**WHAT TO WORK ON**
Your response to the data below should hold nothing except the lines from the one containing "using ML techniques. (19, 52, 110, 64)" down to the one containing "I’m @Jacob1457 [39, 9]", reproduced exactly and without pictures.

(Records from a data collection)
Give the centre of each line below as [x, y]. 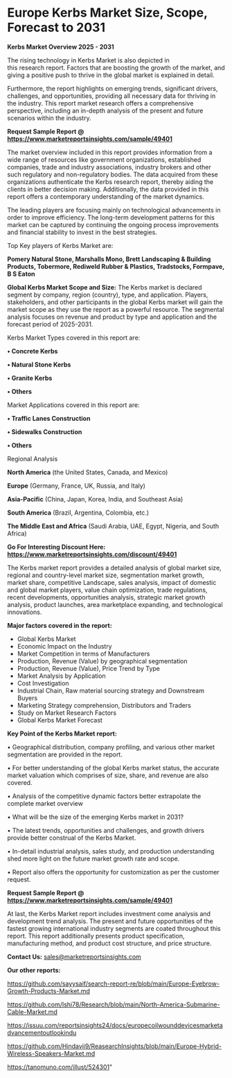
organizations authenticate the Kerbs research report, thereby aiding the [110, 181]
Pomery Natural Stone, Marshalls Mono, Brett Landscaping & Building [109, 259]
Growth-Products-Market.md [48, 990]
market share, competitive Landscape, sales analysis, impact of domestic [112, 582]
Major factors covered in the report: [60, 625]
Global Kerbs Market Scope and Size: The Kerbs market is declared [105, 287]
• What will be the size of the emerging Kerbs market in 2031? [96, 817]
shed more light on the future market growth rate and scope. [93, 859]
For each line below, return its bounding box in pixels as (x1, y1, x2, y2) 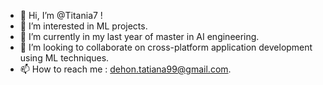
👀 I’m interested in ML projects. (19, 20, 148, 32)
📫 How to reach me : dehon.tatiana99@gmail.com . (19, 63, 232, 75)
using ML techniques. (19, 52, 110, 64)
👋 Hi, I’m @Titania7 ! (19, 10, 103, 21)
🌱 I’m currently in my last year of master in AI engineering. (19, 31, 260, 42)
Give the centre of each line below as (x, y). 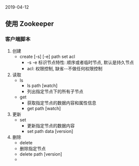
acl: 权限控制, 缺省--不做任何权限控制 (65, 68)
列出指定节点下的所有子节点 (55, 91)
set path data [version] (50, 131)
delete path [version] (41, 154)
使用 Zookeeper (30, 24)
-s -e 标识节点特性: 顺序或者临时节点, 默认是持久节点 (80, 62)
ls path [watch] (42, 85)
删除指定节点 (33, 148)
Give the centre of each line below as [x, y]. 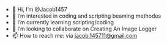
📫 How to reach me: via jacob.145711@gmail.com [75, 36]
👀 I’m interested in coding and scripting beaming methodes [87, 16]
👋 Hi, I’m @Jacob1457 [39, 9]
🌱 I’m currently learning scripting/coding [63, 22]
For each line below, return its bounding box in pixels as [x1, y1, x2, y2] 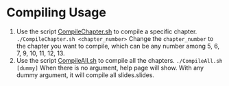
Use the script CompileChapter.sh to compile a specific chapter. [16, 27, 197, 35]
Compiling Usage [6, 5, 107, 20]
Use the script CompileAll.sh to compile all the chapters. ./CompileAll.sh [16, 56, 223, 64]
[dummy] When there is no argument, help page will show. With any [16, 63, 204, 72]
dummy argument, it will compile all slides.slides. [16, 70, 155, 79]
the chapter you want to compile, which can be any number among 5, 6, [16, 42, 220, 50]
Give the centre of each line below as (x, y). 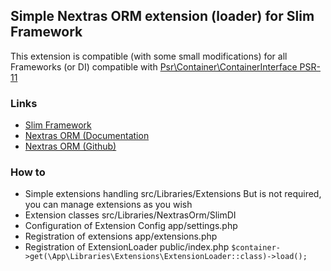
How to (28, 172)
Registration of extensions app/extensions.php (121, 236)
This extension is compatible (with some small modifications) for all (149, 56)
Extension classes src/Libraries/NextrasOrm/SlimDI (130, 215)
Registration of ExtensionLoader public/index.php (127, 247)
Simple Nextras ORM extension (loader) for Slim (162, 16)
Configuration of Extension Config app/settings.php (131, 226)
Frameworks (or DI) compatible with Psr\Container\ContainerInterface (154, 66)
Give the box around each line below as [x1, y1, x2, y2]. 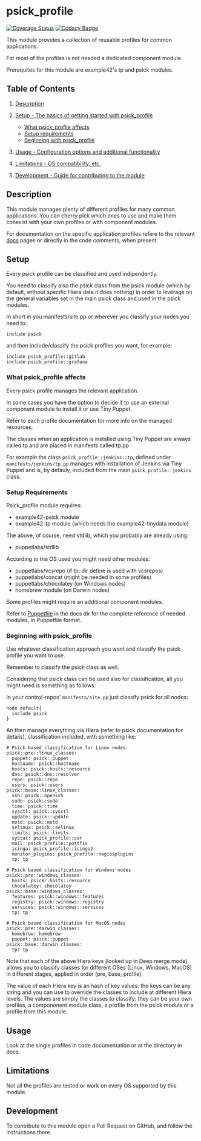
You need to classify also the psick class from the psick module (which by [6, 282, 191, 289]
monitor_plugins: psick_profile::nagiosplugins [12, 851, 134, 857]
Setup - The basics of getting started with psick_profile [15, 111, 153, 119]
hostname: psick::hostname [12, 761, 80, 767]
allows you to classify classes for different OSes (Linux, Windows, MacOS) [6, 964, 193, 971]
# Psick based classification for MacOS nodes [6, 920, 126, 927]
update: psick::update [12, 814, 69, 820]
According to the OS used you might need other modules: [6, 555, 150, 563]

**FINAL ANSWER**
using ML techniques. (19, 52, 110, 64)
👋 Hi, I’m @Titania7 ! (19, 10, 103, 21)
🌱 I’m currently in my last year of master in AI engineering. (19, 31, 260, 42)
Give the centre of each line below as (x, y). 
acl: 权限控制, 缺省--不做任何权限控制 (65, 68)
列出指定节点下的所有子节点 (55, 91)
set path data [version] (50, 131)
delete path [version] (41, 154)
使用 Zookeeper (30, 24)
-s -e 标识节点特性: 顺序或者临时节点, 默认是持久节点 (80, 62)
ls path [watch] (42, 85)
删除指定节点 (33, 148)
Give the centre of each line below as [x, y]. 
📫 How to reach me: via jacob.145711@gmail.com [75, 36]
👀 I’m interested in coding and scripting beaming methodes [87, 16]
👋 Hi, I’m @Jacob1457 [39, 9]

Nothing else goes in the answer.